Self-hosted study companion: turn lecture PDFs into audiobooks, flashcards and exam sessions — entirely on your own hardware. No cloud, no API credits, no subscription.
Note: Personal hobby project for data-obsessed self-hosters. Not intended for commercial use, no warranties, no support guarantees.
Built alongside a job with a lot of time behind the wheel and an open-university degree on the side. Reality of that combination:
- Lecture scripts pile up faster than evenings to read them. A ~100-page chapter eats a Sunday; a commute eats nothing.
- The cloud-AI study tools out there want to host your scripts. Some of mine come from a private university, some from internal training — those PDFs aren't going on a SaaS server.
- And honestly: while every "AI study buddy" still routes everything through someone else's GPU 🙃 I'd rather burn my own electricity.
So I built PageMentor: drop a PDF in, and the same evening you get back an M4B audiobook for the car, an AI-generated flashcard deck for the train and a timed exam trainer for the weekend before the actual exam. All three driven by a local Ollama + local TTS stack, with cloud LLMs as optional fallback.
If you're in the same bucket — long drives, open-university study, sensitive material, limited quiet desk time — the tool was designed for exactly that.
PageMentor is a fresh build and does not fork any existing project.
Three things, one drag-and-drop:
Drop in a PDF, get back an M4B audiobook with chapter markers — narrated by local Qwen3-TTS-Flash (Apache 2.0) or Microsoft Edge Neural as fallback. One-click upload to Audiobookshelf, or subscribe as a private podcast feed.
AI-generated flashcards + SM-2 spaced repetition. Exercises are pulled automatically from the chapter text, cards are generated by a local Ollama model, and the review loop tracks your progress with keyboard shortcuts.
Timed exam trainer with score history. Picks questions from your card deck, times you, gives you side-by-side review of your answers versus the reference — and plots the trend as a sparkline.
- 🔒 Your PDFs never leave your network — ideal for university scripts, internal training material, anything you don't want in a SaaS log.
- 🆓 No API keys required — every feature runs against a local Ollama + local TTS. Cloud LLMs (Claude / OpenAI / Gemini) are optional fallbacks, configured from the UI.
- 🏠 One Docker stack — runs on a Synology NAS (bind-mounted data), scales to a GPU workstation when you want speed.
- Server know-how. This is Docker-Compose + Portainer territory. If you've never bind-mounted a NAS volume or opened a stack file, expect a learning curve.
- A decent GPU on the host that runs Ollama and Qwen3-TTS. A used RTX 3090 (24 GB) handles the full stack comfortably; smaller cards work if you scale the models down.
Every heavy component is swappable from the Settings modal, so the stack scales from a laptop to a 24 GB workstation:
- Ollama model — swap
llama3.2:3bforqwen2.5:7b,gemma3:27bor whatever your VRAM budget allows; models pulled on the Ollama box show up automatically. - Qwen3-TTS model variant — pick between Qwen-Base (voice-clone),
CustomVoice (preset slots) and VoiceDesign (text-described). Lower
the
max_new_tokensif your GPU OOMs. - TTS chunk size — max characters per synthesis request. Smaller chunks (1500–2500) are safer on a 12 GB card, larger chunks (3500–4000) give better prosody continuity on a 24 GB card.
- Embedding model — auto-detected, but you can pin any model the Ollama server has pulled.
None of this requires rebuilding the container — all of it persists
in data/llm-config.json and survives restarts.
| Learning menu (sub-tabs per document) | Modules overview (series view) |
|---|---|
![]() |
![]() |
| Modules management |
|---|
![]() |
Source: docs/diagrams/architecture.puml.
Render with plantuml -tpng docs/diagrams/architecture.puml -o ../screenshots.

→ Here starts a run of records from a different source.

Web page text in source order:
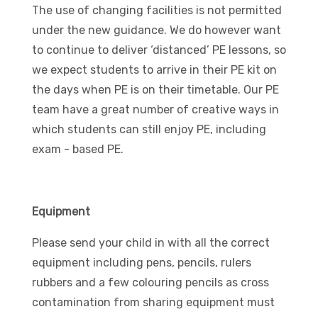
The use of changing facilities is not permitted
under the new guidance. We do however want
to continue to deliver ‘distanced’ PE lessons, so
we expect students to arrive in their PE kit on
the days when PE is on their timetable. Our PE
team have a great number of creative ways in
which students can still enjoy PE, including
exam - based PE.
Equipment
Please send your child in with all the correct
equipment including pens, pencils, rulers
rubbers and a few colouring pencils as cross
contamination from sharing equipment must
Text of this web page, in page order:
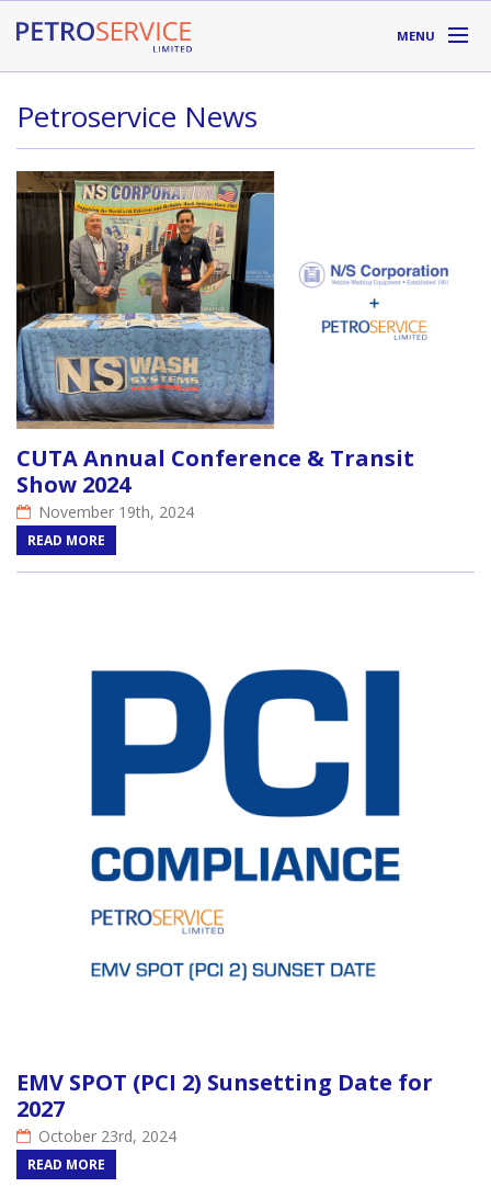
MENU
SUPPLIERS
ABOUT
LOCATIONS
RESOURCES
Toll Free:
Petroservice News
CUTA Annual Conference & Transit
Show 2024
November 19th, 2024
READ MORE
EMV SPOT (PCI 2) Sunsetting Date for
2027
October 23rd, 2024
READ MORE
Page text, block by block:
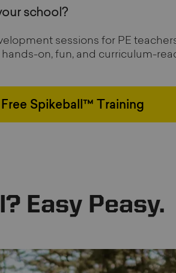
school?
sessions for PE
on, fun, and curriculum-
Spikeball™ Training
Easy Peasy.
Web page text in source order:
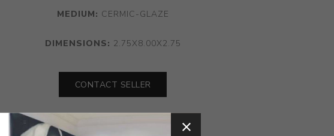
MEDIUM: CERMIC-GLAZE
DIMENSIONS: 2.75X8.00X2.75
CONTACT SELLER
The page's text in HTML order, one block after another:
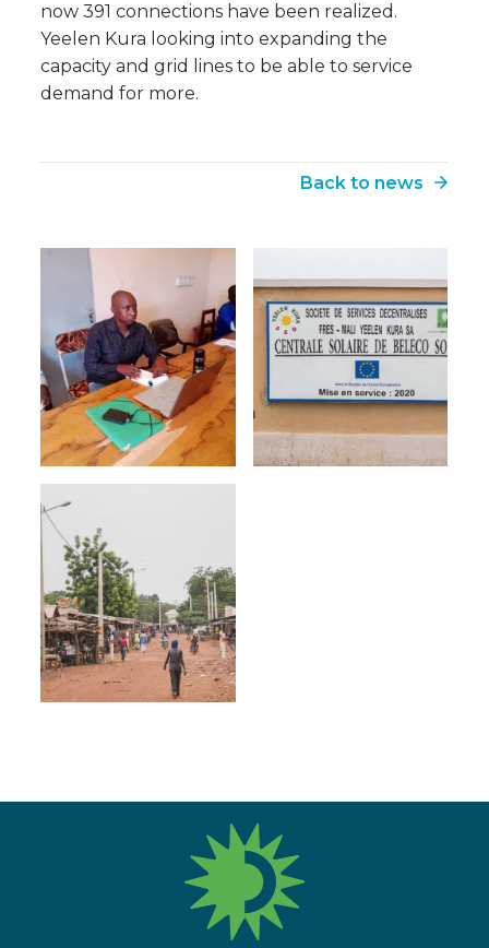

Deeper diagrams — pipeline + GPU arbitration
Source: docs/diagrams/pipeline.puml.
Source: docs/diagrams/gpu-arbiter.puml.
- Library — card grid with type/tag/module filters, pipeline-dot dashboard per document (text → chapters → audio → cards → summary), live SSE status, cover rendered from any page you choose.
- Modules & tags — organise by module (series) + free-form tags, instead of a folder tree.

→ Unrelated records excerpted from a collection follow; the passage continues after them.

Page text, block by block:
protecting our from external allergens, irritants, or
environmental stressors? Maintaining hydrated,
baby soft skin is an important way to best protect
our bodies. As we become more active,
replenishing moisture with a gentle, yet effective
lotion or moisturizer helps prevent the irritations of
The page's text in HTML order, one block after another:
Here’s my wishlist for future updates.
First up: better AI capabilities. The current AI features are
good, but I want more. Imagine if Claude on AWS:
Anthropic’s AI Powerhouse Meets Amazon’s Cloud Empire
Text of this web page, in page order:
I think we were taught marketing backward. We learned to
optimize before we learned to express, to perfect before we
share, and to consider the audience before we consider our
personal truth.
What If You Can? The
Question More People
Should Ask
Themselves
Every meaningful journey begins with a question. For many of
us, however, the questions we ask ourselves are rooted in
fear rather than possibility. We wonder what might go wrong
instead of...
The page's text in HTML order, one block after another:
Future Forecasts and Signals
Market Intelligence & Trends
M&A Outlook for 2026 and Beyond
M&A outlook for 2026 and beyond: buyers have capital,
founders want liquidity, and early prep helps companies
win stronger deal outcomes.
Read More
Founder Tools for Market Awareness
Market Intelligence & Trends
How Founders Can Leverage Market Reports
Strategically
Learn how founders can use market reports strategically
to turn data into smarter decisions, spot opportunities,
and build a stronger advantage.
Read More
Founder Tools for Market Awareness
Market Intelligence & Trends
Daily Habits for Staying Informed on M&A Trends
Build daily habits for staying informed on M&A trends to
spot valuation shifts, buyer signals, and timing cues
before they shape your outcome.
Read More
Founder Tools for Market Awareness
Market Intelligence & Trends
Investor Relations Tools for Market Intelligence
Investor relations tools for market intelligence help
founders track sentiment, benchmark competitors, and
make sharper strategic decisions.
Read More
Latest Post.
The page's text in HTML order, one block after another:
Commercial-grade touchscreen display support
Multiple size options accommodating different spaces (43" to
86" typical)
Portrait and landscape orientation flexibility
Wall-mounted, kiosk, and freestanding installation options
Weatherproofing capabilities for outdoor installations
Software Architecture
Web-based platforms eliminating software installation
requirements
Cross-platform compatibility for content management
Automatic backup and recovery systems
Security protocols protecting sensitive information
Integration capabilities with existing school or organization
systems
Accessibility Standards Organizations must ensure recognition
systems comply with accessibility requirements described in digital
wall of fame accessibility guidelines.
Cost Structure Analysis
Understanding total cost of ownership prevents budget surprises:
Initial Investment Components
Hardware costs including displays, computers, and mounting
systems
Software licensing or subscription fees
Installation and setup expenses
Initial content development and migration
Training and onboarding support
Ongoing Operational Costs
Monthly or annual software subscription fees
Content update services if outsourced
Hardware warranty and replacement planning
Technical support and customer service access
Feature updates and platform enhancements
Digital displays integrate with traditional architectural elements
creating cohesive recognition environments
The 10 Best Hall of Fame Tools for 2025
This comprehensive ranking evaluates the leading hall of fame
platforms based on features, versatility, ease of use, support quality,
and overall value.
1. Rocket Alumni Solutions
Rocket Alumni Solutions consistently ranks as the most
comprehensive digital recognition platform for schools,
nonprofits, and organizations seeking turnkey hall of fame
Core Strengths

- PDF viewer — continuous scroll, zoom, page jump, text-selection → flashcard.
- Chapter detection — heading heuristic + page-slice fallback, long chapters auto-split, inline editor (rename, merge, delete).
- Audio cleanup — two-stage. Extractor strips watermarks, running
heads, figure/table captions and inline references. Then a local LLM
(Ollama) rewrites for narration: expands abbreviations, verbalises
formulas and Greek letters, strips citations, removes bullet markers.
Cached per chapter (
chapters.audio_text) — regeneration is free. - Audiobook (Qwen3-TTS) — default engine is
Qwen3-TTS-Flash served
via vLLM behind
pm-gpu-arbiter(Apache 2.0, fully local, university-/company-safe). Four curated German presets (Anna / Emma / Klaus / Max) with fixed per-voice seeds — same voice always sounds identical across runs. Additional preset-voice slots (CustomVoice) and text-described voices (VoiceDesign) are editable from the Settings modal. - Voice cloning (optional) — upload a 3–10 s reference clip and the Qwen-Base path clones the voice; cached in the sidecar for stable narrator quality across chapters.

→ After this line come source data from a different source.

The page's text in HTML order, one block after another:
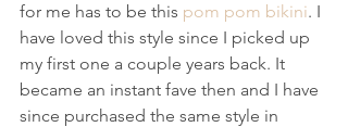
for me has to be this pom pom bikini. I
have loved this style since I picked up
my first one a couple years back. It
became an instant fave then and I have
since purchased the same style in
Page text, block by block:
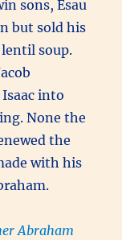
sons, Esau
but sold his
soup.
into
None the
the
with his
Abraham
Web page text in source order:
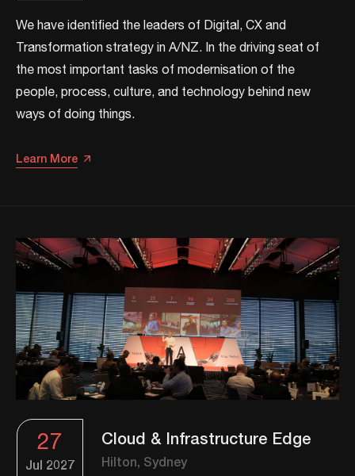
We have identified the leaders of Digital, CX and
Transformation strategy in A/NZ. ​In the driving seat of
the most important tasks of modernisation of the
people, process, culture, and technology behind new
ways of doing things.​
Learn More
27
Jul 2027
Cloud & Infrastructure Edge
Hilton, Sydney
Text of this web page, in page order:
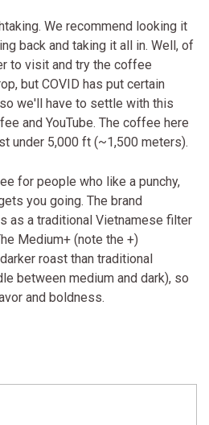
We recommend looking it
back and taking it all in. Well, of
to visit and try the coffee
but COVID has put certain
we'll have to settle with this
and YouTube. The coffee here
under 5,000 ft (~1,500 meters).
for people who like a punchy,
you going. The brand
as a traditional Vietnamese filter
Medium+ (note the +)
roast than traditional
between medium and dark), so
and boldness.
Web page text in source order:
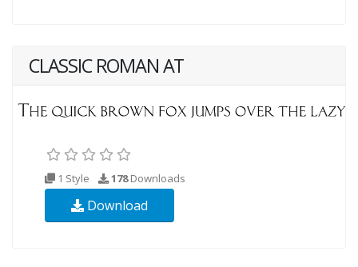
CLASSIC ROMAN AT
1 Style 178Downloads
Download
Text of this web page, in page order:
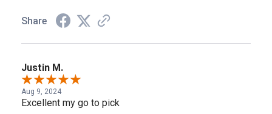
Share
Justin M.
Aug 9, 2024
Excellent my go to pick
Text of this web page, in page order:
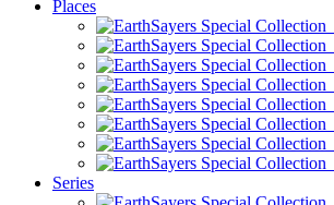
Places
Series
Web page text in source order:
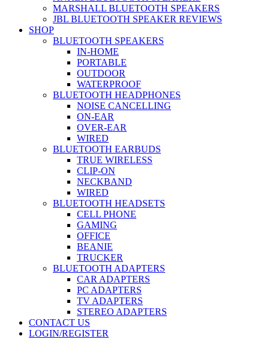
MARSHALL BLUETOOTH SPEAKERS
JBL BLUETOOTH SPEAKER REVIEWS
SHOP
BLUETOOTH SPEAKERS
IN-HOME
PORTABLE
OUTDOOR
WATERPROOF
BLUETOOTH HEADPHONES
NOISE CANCELLING
ON-EAR
OVER-EAR
WIRED
BLUETOOTH EARBUDS
TRUE WIRELESS
CLIP-ON
NECKBAND
WIRED
BLUETOOTH HEADSETS
CELL PHONE
GAMING
OFFICE
BEANIE
TRUCKER
BLUETOOTH ADAPTERS
CAR ADAPTERS
PC ADAPTERS
TV ADAPTERS
STEREO ADAPTERS
CONTACT US
LOGIN/REGISTER
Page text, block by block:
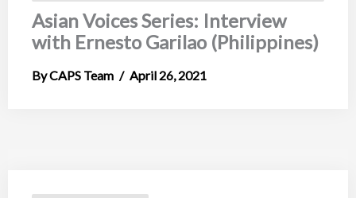
Asian Voices Series: Interview
with Ernesto Garilao (Philippines)
CAPS Team April 26, 2021
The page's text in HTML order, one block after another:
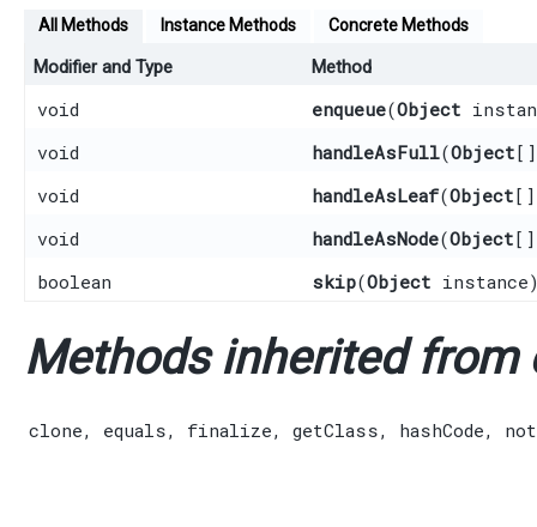
All Methods Instance Methods Concrete Methods
Modifier and Type Method
void enqueue​(Object
void
handleAsFull​(Object[]
void
handleAsLeaf​(Object[]
void
handleAsNode​(Object[]
boolean
skip​(Object
Methods inherited from
clone, equals, finalize, getClass, hashCode,
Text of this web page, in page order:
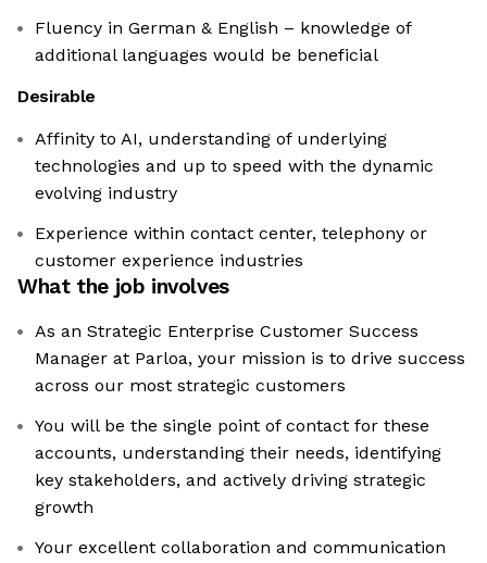
Fluency in German & English – knowledge of
additional languages would be beneficial
Desirable
Affinity to AI, understanding of underlying
technologies and up to speed with the dynamic
evolving industry
Experience within contact center, telephony or
customer experience industries
What the job involves
As an Strategic Enterprise Customer Success
Manager at Parloa, your mission is to drive success
across our most strategic customers
You will be the single point of contact for these
accounts, understanding their needs, identifying
key stakeholders, and actively driving strategic
growth
Your excellent collaboration and communication

- Audiobook (Edge fallback) — Microsoft Edge Neural TTS via
msedge-tts, no GPU required, works immediately for quick tests. - Audio output — EBU R128 loudness normalisation, MP3 per chapter and a complete M4B with chapter markers, cover, ID3 tags (title / author / album = series / grouping = short code).
- Audiobookshelf integration — one-click upload of the finished
M4B (with cover) to a configured
Audiobookshelf library; backend
resolves the freshly scanned item via
/searchandPATCHes subtitle / series / description cleanly — no reliance on MP4 iTunes-atom mapping. - Send to Apple — M4B download for Apple Books, private RSS feed
for Apple Podcasts / Overcast / Pocket Casts (token derived from
PM_PASSWORD). - Flashcards — task extraction from chapter text, AI generator via local Ollama, SM-2 spaced repetition with hints, CSV export/import (Anki-compatible).
- Exam trainer — timed sessions with self-assessment, side-by-side review and a sparkline-chart score history.
- Summaries — Ollama-powered, three detail levels per chapter, streaming output, document-language aware.
- Full-text search — Meilisearch over documents and chapters with in-place highlights.
- RAG (experimental) — embedding auto-detection on the Ollama
server (prefers
jina/jina-embeddings-v2-base-de), chunk-based per-document retrieval, feeds Q&A and AI cards. - GPU manager — a
GPU resetbutton flushes all Ollama models and restarts the TTS container to reclaim VRAM between long runs. - i18n — English + German UI, auto-detects browser language, override persists in settings.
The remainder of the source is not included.